Volo ormai da tanti anni con la frequenza propria di chi si trasferisce prima per studio e poi per lavoro. E, qualsiasi sia la stagione, è proprio vero che si incontrano sempre gli stessi stereotipi.

C’è il businessman che vive il volo come un fastidioso intervallo obbligato tra una call e l’altra; e ti costringerà a subirti tutta la sua disquisizione sul lavoro, condita ogni tanto, con un richiamo alle sue fantastiche vacanze previste, sempre, la settimana prossima. C’è poi il viaggiatore spot che poverino vaga sperando che un fascio luminoso indichi la via e, ovviamente, raggiunge il massimo della confusione durante i controlli di sicurezza: tra togli pc e tablet dalla valigia, svuota le tasche, e torna indietro che hai dimenticato la cintola e le scarpe vanno tolte (questo invero infastidisce spesso pure me). Che poi quando riescono finalmente a uscire da lì (oramai spogliati di averi e sentimenti) raggiungono uno stadio superiore, il Nirvana.

Ci sono poi quelli che “ma che ci vai a fare due ore prima all’aeroporto”. Questi sono spesso ragazzotti giovani che poi si ritrovano a correre i 100 metri che manco Bolt gli fa un baffo. A questa categoria ammetto di fare parte pure io ogni tanto (non per la giovinezza, ovviamente 😜).
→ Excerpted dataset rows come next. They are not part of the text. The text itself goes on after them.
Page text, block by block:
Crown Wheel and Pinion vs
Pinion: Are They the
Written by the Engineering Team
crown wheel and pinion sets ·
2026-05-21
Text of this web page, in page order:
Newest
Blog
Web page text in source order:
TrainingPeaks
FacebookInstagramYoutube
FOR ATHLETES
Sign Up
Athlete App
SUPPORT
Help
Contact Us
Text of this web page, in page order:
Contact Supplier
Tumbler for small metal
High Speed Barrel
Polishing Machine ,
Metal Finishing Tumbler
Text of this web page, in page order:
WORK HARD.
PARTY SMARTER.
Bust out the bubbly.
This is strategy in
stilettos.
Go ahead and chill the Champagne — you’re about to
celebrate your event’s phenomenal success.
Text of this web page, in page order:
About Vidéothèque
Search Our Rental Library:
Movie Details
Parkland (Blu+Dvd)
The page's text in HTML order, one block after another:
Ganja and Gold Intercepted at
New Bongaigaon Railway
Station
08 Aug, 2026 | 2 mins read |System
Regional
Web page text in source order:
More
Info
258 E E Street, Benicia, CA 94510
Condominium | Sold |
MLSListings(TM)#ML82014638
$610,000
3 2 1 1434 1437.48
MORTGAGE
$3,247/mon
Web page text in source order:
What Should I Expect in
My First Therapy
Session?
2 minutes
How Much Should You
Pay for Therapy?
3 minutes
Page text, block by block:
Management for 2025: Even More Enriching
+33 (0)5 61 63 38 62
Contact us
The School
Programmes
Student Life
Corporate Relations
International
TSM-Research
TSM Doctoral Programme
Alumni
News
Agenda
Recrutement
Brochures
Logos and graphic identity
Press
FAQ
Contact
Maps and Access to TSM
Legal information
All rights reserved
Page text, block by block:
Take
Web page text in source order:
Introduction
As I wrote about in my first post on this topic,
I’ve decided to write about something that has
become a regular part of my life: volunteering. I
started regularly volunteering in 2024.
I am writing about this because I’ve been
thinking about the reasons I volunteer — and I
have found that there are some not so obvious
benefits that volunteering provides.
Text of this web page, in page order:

Chiaramente poi ci sono quelli che arrivano il giorno prima (che non si sa mai) e ovviamente sono in pole position quando si avvia l’imbarco. Ecco questa è la cosa che ancora oggi rimane tra i misteri irrisolti per cui è stata ingaggiata l’intera famiglia Angela: quelli che si mettono in fila, con tanto di posto assegnato, 40 minuti prima del volo. Che poi, non c’è l’ombra di personale di terra manco nel raggio di 500 metri; ma loro, con il loro ottimismo, si mettono in fila certi che il volo partirà realmente all’ora prevista.

Adesso io capisco l’ansia di partire, ma non è che se ti metti in fila prima finisci in cabina di pilotaggio e all’atterraggio ti catapultano sulla pista prima degli altri. Che poi, se proprio la gente ha fretta di partire, basterebbe seguire delle semplici norme di buonsenso come salire dalla scaletta più vicina al proprio posto, invece di intasare tutta la fila; posizionare il bagaglio senza indugio e sedersi al proprio posto in maniera rapida. E magari non chiudere la cappelliera dopo averci inserito esclusivamente il proprio bagaglio, che poi quello dietro blocca la fila perché non sa dove inserire la valigia e deve litigare con la hostess che gliela vuole imbarcare. Ecco questa è una cosa che proprio mi fa irritare tantissimo e a cui non so dare una spiegazione logica. Forse hanno paura che durante il volo la biancheria nelle valige degli altri possa uscire e contaminare la propria? Perché altrimenti non mi spiego proprio questo egoismo fine a sé stesso… insomma se vi capita di vedere una pazza che ne dice quattro al signore della quarta fila che chiude la cappelliera vuota, beh quella sono io!